"""
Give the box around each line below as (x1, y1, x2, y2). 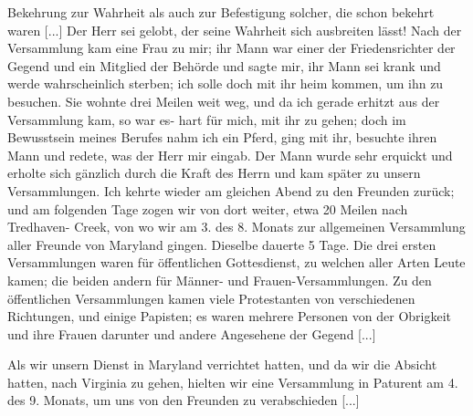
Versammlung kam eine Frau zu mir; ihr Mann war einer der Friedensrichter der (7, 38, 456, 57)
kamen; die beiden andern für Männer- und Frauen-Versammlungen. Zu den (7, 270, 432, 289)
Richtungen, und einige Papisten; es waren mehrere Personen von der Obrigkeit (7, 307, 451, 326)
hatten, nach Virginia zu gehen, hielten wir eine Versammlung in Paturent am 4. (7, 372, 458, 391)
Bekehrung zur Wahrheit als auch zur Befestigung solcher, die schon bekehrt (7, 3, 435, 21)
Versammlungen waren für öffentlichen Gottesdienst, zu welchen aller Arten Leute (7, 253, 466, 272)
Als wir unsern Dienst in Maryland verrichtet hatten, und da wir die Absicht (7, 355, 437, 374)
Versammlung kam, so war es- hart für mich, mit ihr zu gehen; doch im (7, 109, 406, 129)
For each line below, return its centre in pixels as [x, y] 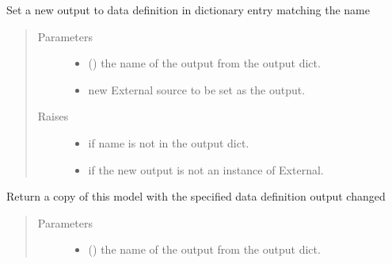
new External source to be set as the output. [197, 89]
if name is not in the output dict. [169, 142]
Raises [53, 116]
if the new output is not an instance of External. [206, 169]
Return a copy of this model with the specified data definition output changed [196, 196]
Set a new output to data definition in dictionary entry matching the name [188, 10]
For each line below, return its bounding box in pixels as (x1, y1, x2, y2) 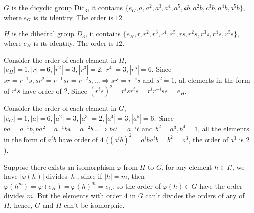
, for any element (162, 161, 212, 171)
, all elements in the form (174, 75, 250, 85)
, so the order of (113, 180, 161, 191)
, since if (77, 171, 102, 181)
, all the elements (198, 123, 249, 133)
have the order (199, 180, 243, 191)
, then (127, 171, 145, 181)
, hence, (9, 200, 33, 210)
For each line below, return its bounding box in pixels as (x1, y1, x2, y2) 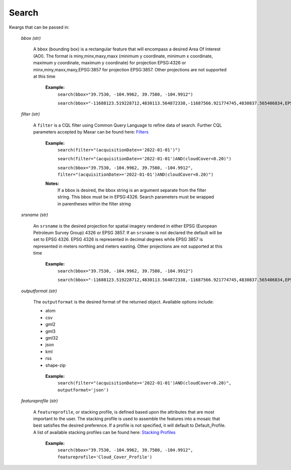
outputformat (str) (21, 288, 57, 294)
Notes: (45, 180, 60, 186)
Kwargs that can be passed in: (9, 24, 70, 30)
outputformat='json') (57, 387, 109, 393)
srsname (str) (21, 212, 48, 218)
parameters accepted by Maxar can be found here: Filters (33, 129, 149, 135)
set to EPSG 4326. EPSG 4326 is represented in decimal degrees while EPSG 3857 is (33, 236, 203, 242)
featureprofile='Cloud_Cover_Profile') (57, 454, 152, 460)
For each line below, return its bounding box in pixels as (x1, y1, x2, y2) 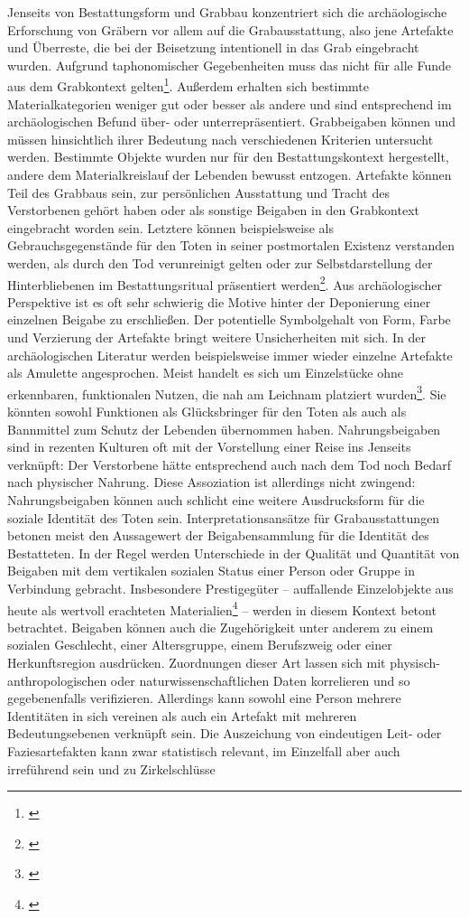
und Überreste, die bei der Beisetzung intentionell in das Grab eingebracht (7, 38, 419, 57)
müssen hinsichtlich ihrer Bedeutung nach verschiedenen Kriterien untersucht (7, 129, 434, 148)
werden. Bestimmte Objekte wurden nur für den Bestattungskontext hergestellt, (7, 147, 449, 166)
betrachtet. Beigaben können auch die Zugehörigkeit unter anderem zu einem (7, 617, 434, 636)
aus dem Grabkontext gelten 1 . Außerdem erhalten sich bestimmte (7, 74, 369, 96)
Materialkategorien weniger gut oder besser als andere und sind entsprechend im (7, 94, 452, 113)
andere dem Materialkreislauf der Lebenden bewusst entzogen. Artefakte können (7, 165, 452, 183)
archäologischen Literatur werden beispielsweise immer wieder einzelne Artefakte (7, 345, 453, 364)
"""
"""
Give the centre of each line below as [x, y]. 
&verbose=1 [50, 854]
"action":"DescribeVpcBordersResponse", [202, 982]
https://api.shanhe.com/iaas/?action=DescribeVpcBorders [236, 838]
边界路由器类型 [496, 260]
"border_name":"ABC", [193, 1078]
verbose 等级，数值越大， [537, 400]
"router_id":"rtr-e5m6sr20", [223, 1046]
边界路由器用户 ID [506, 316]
"""
**What you should do:** Go to the line above holding "hatten, nach Virginia", then copy exactly each line down to and including the one holding "müssen hinsichtlich ihrer", leaving pictures out.

**Answer area:**
hatten, nach Virginia zu gehen, hielten wir eine Versammlung in Paturent am 4. (7, 372, 458, 391)
Bekehrung zur Wahrheit als auch zur Befestigung solcher, die schon bekehrt (7, 3, 435, 21)
Versammlungen waren für öffentlichen Gottesdienst, zu welchen aller Arten Leute (7, 253, 466, 272)
Als wir unsern Dienst in Maryland verrichtet hatten, und da wir die Absicht (7, 355, 437, 374)
Versammlung kam, so war es- hart für mich, mit ihr zu gehen; doch im (7, 109, 406, 129)
For each line below, return its centre in pixels as [x, y] 
new External source to be set as the output. [197, 89]
if name is not in the output dict. [169, 142]
Raises [53, 116]
if the new output is not an instance of External. [206, 169]
Return a copy of this model with the specified data definition output changed [196, 196]
Set a new output to data definition in dictionary entry matching the name [188, 10]
For each line below, return its bounding box in pixels as (x1, y1, x2, y2) 
, for any element (162, 161, 212, 171)
, all elements in the form (174, 75, 250, 85)
, so the order of (113, 180, 161, 191)
, since if (77, 171, 102, 181)
, all the elements (198, 123, 249, 133)
have the order (199, 180, 243, 191)
, then (127, 171, 145, 181)
, hence, (9, 200, 33, 210)
For each line below, return its bounding box in pixels as (x1, y1, x2, y2) 
outputformat (str) (21, 288, 57, 294)
Notes: (45, 180, 60, 186)
Kwargs that can be passed in: (9, 24, 70, 30)
outputformat='json') (57, 387, 109, 393)
srsname (str) (21, 212, 48, 218)
parameters accepted by Maxar can be found here: Filters (33, 129, 149, 135)
set to EPSG 4326. EPSG 4326 is represented in decimal degrees while EPSG 3857 is (33, 236, 203, 242)
featureprofile='Cloud_Cover_Profile') (57, 454, 152, 460)
For each line below, return its bounding box in pixels as (x1, y1, x2, y2) 
und Überreste, die bei der Beisetzung intentionell in das Grab eingebracht (7, 38, 419, 57)
müssen hinsichtlich ihrer Bedeutung nach verschiedenen Kriterien untersucht (7, 129, 434, 148)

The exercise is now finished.